Gli altri paesi europei sono molto più avanti, tanto basta che la stessa Commissione ha più volte sollecitato  l’Italia a legiferare affinché le unioni civili abbiano una loro dignità giuridica e sociale, con tutto quello che ne segue in termini di tutela dei minori coinvolti. Il nostro paese sta provvedendo in tal senso,  con una legge che ancora deve esser approvata, sulla quale pesano le nubi di una discussione politica e sociale, sempre più distante dalla realtà. La legge sulle unioni civili, con il testo ora alla Camera, consentirà di fare qualche piccolo passo avanti, ma resta pur sempre amputata nella parte più delicata, cioè senza riconoscere alle coppie omossessuali la possibilità di adottare i figli naturali del proprio compagno. Eppure, ci sono: sono figli, cioè persone che sin dal loro primo vagito sono protagonisti inconsapevoli di una pratica, per lo più accettata e regolamentata nel resto del mondo, ma che per l’Italia resterà un reato, dunque punibile con sanzioni penali e amministrative.
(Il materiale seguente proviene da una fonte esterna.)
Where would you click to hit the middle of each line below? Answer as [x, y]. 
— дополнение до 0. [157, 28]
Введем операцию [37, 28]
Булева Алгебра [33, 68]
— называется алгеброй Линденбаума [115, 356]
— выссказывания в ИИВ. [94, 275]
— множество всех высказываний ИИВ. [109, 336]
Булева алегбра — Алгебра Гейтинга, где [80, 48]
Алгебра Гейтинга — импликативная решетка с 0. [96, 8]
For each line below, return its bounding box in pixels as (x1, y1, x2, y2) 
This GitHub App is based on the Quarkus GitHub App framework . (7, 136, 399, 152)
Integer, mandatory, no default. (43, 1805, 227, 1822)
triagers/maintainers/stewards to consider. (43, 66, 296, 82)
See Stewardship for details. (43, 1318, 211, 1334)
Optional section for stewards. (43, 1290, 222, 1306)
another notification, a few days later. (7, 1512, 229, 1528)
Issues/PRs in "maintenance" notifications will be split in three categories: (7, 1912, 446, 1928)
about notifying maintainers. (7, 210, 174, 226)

Per i detrattori della stepchild adoption ciò non basta; pertanto, invocano che gli effetti della gravidanza surrogata siano vietati universalmente, anche laddove è stata regolamentata. Una pretesa esagerata che nulla ha a che vedere con la giusta determinazione di vietare qualunque forma di mercificazione della prole e del corpo delle donne; cioè quel business odioso che costringe donne povere a procacciarsi un reddito ospitando nel proprio corpo la crescita di un feto non loro. Una battaglia nobile, condivisa, che va condotta con determinazione, anche ricorrendo alla magistratura. Tuttavia, questo mal si concilia con la libertà di molti  di decidere di aiutare la nascita di bambino o di una bambina solo per un gesto di altruismo verso il prossimo. E’ una faccenda seria che si innesta in una discussione che ha tutto il sapore di buttare “in caciara” argomenti etici legittimi, ad alta sensibilità sociale. 
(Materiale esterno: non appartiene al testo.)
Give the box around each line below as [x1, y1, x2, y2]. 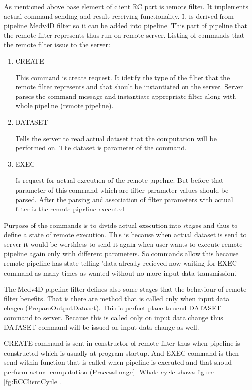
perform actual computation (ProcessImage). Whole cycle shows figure [4, 367, 214, 376]
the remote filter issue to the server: [4, 39, 110, 49]
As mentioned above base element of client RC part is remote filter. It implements [4, 1, 248, 11]
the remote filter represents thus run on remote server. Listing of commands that [4, 30, 245, 40]
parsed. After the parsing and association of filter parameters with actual [15, 194, 233, 204]
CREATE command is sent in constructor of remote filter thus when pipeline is [4, 338, 240, 348]
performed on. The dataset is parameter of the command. [15, 143, 187, 153]
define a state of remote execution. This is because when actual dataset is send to [4, 229, 247, 240]
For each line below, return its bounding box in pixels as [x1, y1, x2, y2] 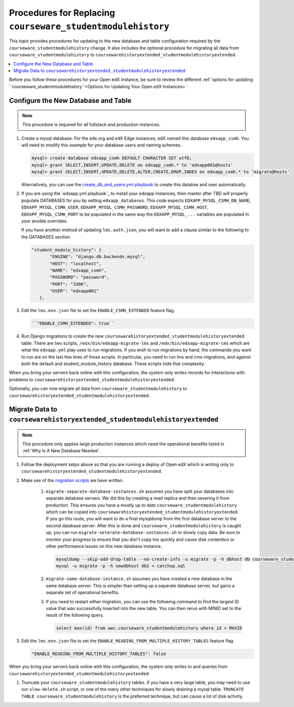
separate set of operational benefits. [46, 589, 120, 595]
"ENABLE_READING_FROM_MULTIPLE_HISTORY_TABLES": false [31, 651, 166, 657]
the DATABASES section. [21, 234, 71, 240]
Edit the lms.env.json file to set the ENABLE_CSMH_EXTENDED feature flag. [21, 308, 175, 314]
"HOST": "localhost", [49, 261, 102, 267]
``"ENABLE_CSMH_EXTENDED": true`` [31, 321, 115, 326]
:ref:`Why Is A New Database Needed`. [22, 448, 100, 454]
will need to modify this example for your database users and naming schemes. [21, 142, 182, 148]
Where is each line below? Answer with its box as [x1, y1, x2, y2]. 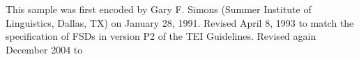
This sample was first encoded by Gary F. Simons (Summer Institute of [6, 2, 312, 16]
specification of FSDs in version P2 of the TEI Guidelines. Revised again [6, 29, 316, 43]
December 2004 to [6, 42, 83, 56]
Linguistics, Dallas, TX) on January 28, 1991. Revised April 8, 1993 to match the [6, 15, 354, 29]

Quello che suscita maggiore inquietudine è la pretesa di attribuire comportamenti “insani” a tutti coloro che legittimamente hanno il desiderio di diventare genitori e che non ci riescono, perché omossessuali, oppure eterosessuali sterili. Le situazioni sono tante e complesse da non poterle ricomprendere in un unico schema. Come spiegare altrimenti l’aver legiferato sulla possibilità di una donna di ricorrere alla donazione di un seme per avere un figlio, e poi mostrare una chiusura crudele nei confronti delle coppie omossessuali? 

Per coloro che ostacolano l’approvazione della legge sulle adozioni c’è un argomento principe che cerca di parlare alla pancia degli italiani e non alla loro intelligenza. La pratica delle gravidanze surrogate è sinonimo di negatività. Punto e basta. Non si pongono minimamente il problema che si sta parlando di neonati, che poi diventeranno bambini e poi adulti, sui quali ricadranno le conseguenze di una loro mancata tutela sociale, psicologica e materiale; solo perché nati con un “utero in affitto”, anche se non sempre è stata pagata una locazione.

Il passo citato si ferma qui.